WORK INSTRUCTION: Each line of the data below that holds the word "hier" is to be reported in full.

EXTRACTED ENTRIES:

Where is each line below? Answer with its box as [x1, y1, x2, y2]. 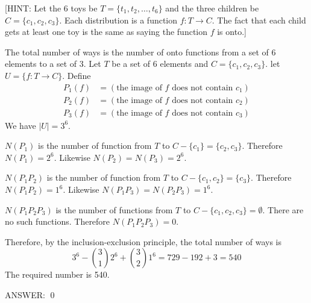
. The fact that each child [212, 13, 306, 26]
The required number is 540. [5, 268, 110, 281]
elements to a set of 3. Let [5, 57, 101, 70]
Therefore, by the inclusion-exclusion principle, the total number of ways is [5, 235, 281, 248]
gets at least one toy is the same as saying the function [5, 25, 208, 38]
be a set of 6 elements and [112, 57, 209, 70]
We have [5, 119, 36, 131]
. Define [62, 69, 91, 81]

---

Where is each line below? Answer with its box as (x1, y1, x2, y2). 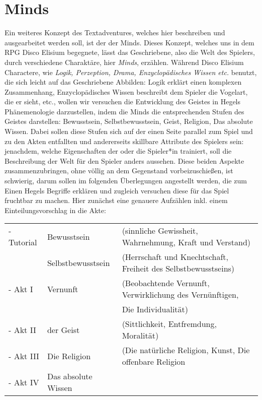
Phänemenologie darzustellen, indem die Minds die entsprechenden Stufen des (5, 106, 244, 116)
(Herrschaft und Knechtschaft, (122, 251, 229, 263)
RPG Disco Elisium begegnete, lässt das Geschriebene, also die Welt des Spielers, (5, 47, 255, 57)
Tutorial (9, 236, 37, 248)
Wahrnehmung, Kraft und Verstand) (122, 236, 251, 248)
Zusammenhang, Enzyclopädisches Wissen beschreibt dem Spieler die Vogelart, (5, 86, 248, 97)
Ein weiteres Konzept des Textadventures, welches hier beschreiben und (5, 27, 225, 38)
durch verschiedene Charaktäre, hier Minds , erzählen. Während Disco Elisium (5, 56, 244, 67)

EXERCISE OUTPUT:
Ein weiteres Konzept des Textadventures, welches hier beschreiben und (5, 27, 225, 38)
durch verschiedene Charaktäre, hier Minds , erzählen. Während Disco Elisium (5, 56, 244, 67)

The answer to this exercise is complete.